_WHAT IS REQUIRED_: Copy out exactly the stretch of the listing below that begins at the line containing "SERVING TIME" and ends at the line containing "Best Cargo Net Manufacturers for Logistics &", and copy nothing outside it.

_RAW DATA_:

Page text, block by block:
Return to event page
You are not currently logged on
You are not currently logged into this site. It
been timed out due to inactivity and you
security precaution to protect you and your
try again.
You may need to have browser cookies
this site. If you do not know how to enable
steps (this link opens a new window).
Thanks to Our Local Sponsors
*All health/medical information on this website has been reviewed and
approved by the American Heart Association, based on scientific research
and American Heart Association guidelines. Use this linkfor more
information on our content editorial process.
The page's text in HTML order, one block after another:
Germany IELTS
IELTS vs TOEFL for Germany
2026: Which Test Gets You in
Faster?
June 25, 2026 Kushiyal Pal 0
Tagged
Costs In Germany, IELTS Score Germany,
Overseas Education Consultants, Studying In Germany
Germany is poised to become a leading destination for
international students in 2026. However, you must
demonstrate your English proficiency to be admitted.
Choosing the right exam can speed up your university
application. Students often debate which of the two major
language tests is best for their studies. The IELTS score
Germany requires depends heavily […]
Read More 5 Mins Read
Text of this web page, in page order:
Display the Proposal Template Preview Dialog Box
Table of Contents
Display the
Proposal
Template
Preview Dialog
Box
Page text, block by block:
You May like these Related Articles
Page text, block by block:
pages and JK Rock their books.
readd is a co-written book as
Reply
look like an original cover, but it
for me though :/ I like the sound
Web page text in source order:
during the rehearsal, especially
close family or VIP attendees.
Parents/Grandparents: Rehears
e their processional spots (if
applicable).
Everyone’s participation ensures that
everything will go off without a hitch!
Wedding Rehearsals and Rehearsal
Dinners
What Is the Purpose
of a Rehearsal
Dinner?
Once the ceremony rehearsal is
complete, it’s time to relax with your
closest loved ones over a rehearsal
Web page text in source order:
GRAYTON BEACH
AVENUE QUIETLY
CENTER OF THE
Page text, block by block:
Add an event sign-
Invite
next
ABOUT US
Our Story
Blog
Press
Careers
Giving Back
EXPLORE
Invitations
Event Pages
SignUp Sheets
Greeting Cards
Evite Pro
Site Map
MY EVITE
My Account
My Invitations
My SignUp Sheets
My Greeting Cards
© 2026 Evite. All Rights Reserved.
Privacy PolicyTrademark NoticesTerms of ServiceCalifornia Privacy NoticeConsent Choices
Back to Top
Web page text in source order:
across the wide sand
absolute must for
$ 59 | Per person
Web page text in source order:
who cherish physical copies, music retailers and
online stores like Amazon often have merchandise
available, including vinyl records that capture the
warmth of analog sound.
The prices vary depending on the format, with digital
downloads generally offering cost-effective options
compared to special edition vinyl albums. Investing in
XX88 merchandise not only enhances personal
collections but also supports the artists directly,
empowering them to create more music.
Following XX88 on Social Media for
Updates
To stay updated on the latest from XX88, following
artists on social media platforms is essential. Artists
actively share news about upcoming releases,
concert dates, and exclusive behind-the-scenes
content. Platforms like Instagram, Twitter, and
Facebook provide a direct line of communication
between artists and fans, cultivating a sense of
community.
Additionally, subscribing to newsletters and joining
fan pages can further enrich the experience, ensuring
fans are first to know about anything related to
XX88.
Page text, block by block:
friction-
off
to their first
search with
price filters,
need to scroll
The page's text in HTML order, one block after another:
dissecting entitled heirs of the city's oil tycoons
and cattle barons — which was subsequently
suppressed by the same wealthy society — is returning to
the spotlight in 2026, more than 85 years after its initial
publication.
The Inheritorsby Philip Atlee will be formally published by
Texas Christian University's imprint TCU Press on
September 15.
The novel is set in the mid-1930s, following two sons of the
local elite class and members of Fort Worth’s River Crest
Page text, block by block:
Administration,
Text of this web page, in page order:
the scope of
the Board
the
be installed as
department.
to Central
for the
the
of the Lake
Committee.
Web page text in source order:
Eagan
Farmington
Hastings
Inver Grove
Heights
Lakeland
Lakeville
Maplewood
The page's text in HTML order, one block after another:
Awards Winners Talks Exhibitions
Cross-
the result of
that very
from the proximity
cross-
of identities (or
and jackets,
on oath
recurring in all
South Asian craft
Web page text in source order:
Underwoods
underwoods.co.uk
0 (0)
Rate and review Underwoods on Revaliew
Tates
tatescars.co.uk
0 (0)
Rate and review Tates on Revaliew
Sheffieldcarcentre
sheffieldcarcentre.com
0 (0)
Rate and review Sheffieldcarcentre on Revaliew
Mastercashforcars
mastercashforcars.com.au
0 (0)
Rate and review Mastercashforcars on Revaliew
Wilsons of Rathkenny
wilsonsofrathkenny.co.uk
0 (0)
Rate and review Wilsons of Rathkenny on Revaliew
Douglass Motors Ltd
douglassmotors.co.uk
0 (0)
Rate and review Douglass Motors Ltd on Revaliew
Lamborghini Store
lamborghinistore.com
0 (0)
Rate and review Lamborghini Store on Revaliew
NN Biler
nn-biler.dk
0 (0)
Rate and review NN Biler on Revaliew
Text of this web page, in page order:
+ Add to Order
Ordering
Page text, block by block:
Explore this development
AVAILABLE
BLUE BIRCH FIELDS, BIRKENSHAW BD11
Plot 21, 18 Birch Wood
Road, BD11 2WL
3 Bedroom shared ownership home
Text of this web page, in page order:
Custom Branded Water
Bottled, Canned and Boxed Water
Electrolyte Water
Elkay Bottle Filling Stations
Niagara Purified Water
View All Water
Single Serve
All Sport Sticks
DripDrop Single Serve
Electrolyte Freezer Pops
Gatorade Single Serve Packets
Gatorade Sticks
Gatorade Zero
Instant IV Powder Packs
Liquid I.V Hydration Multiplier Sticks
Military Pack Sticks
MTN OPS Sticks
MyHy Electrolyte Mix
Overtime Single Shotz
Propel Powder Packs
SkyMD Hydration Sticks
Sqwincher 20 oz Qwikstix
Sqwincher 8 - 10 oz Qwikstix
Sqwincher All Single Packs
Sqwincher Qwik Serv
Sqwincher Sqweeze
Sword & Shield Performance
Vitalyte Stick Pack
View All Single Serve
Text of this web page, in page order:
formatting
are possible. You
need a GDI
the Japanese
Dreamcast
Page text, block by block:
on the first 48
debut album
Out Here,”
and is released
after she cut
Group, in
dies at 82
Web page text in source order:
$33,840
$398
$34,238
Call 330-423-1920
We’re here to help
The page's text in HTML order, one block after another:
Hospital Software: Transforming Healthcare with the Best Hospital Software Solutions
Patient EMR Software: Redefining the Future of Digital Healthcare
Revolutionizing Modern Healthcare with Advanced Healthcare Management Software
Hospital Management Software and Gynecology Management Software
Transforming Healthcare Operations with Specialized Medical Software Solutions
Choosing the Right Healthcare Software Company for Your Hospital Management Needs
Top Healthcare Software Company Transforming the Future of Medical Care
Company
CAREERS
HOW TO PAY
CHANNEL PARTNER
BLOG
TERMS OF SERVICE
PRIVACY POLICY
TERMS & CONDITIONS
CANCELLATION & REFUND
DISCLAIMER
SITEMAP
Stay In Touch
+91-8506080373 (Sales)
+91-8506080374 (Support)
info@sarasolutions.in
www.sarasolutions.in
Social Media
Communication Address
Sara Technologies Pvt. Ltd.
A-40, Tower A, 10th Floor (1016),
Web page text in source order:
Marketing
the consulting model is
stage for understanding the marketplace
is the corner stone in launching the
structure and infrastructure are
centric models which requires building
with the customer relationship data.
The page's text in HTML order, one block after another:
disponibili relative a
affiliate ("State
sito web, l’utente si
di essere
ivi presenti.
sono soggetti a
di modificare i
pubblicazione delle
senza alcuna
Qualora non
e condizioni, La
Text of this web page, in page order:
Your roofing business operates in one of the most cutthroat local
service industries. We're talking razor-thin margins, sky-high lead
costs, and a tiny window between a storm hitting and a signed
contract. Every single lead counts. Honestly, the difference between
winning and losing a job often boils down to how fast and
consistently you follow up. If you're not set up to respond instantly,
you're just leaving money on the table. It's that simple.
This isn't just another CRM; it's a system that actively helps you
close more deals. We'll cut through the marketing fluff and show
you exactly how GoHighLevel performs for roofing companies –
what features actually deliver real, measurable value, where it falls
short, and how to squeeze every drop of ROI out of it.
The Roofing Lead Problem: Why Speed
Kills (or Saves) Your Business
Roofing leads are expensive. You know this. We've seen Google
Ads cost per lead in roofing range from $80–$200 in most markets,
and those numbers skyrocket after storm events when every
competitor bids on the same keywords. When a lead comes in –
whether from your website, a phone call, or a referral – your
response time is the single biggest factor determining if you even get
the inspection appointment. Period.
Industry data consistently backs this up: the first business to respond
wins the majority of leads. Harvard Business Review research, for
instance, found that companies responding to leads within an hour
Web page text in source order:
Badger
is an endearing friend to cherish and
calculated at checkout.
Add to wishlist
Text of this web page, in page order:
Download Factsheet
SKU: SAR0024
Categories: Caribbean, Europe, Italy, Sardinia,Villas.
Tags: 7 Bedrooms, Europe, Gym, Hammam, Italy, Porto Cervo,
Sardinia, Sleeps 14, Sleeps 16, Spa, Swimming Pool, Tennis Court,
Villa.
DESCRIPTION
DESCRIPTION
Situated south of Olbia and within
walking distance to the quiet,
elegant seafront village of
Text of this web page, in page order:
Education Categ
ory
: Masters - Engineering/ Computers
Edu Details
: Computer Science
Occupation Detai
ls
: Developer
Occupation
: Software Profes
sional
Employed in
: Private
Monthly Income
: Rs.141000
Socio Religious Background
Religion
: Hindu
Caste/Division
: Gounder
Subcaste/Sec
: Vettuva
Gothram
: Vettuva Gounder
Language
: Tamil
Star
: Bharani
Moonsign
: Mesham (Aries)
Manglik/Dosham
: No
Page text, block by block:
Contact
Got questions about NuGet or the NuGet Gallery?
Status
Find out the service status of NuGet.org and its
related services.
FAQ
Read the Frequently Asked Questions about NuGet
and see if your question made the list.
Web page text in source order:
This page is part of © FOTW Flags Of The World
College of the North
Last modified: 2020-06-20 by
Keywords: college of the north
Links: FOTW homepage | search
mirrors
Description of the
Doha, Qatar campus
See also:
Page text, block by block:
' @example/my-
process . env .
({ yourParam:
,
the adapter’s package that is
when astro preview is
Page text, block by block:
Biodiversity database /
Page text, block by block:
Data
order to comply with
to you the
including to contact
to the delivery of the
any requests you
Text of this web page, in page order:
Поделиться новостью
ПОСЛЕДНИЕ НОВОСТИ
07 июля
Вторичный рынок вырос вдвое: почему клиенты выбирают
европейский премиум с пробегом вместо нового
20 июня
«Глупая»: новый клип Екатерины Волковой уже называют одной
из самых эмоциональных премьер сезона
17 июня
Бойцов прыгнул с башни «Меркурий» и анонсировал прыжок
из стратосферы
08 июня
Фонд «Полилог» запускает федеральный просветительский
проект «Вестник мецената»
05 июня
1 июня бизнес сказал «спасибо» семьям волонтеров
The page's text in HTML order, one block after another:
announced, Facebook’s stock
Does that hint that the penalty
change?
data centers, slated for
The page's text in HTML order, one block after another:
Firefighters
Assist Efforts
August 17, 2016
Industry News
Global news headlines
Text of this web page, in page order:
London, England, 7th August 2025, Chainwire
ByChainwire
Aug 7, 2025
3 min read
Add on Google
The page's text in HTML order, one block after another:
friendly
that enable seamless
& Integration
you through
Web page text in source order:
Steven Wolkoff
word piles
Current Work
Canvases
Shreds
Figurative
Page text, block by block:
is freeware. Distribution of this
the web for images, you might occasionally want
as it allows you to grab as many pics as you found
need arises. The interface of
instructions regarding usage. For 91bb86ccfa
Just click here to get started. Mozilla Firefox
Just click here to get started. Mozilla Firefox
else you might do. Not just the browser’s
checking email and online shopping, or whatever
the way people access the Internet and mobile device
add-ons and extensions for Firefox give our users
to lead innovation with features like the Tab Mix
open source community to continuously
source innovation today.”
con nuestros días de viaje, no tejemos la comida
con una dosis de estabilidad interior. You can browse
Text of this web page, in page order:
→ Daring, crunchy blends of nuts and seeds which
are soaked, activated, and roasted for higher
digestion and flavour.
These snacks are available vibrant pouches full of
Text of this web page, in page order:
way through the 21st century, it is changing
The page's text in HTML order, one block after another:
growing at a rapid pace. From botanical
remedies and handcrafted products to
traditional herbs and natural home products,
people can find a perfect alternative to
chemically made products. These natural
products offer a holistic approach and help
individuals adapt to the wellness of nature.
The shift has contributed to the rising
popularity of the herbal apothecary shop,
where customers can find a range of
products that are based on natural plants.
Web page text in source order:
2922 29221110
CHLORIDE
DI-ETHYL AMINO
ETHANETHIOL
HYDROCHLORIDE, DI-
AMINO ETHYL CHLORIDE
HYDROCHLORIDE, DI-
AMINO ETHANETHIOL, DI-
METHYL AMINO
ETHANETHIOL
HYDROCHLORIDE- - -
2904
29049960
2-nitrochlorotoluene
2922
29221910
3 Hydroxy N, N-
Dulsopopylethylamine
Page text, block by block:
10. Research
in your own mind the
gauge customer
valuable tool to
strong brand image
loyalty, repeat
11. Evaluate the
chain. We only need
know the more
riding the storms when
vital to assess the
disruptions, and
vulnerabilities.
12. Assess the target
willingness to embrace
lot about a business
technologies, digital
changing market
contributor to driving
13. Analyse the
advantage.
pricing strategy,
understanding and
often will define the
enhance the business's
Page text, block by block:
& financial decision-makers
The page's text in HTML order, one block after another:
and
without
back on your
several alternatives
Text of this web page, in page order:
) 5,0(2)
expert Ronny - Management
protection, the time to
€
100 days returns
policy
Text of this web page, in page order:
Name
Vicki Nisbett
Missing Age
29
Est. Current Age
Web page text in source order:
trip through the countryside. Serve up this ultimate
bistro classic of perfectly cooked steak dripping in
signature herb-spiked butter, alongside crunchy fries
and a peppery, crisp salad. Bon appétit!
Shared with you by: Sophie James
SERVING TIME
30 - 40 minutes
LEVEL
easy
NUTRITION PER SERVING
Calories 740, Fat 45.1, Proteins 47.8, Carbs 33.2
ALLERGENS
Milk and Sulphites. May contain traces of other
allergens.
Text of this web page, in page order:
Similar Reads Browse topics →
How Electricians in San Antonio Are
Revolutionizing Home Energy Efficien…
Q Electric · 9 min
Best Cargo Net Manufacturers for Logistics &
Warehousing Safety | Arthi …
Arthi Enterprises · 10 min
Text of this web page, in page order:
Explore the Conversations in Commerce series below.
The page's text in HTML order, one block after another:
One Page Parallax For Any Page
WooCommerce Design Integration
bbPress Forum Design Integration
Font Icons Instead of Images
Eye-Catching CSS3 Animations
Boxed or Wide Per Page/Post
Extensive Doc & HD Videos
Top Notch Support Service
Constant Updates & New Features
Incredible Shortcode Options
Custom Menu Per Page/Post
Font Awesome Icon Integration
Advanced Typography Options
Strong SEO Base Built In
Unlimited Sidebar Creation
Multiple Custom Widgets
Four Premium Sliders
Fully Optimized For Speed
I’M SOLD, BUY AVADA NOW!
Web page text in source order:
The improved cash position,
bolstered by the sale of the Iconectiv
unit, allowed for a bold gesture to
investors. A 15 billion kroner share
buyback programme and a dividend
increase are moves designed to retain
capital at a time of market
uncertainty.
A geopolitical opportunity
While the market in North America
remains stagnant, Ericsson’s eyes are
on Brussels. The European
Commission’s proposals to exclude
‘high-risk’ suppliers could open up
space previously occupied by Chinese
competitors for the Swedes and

_RESPONSE FOR THIS EXERCISE_:
SERVING TIME
30 - 40 minutes
LEVEL
easy
NUTRITION PER SERVING
Calories 740, Fat 45.1, Proteins 47.8, Carbs 33.2
ALLERGENS
Milk and Sulphites. May contain traces of other
allergens.
Text of this web page, in page order:
Similar Reads Browse topics →
How Electricians in San Antonio Are
Revolutionizing Home Energy Efficien…
Q Electric · 9 min
Best Cargo Net Manufacturers for Logistics &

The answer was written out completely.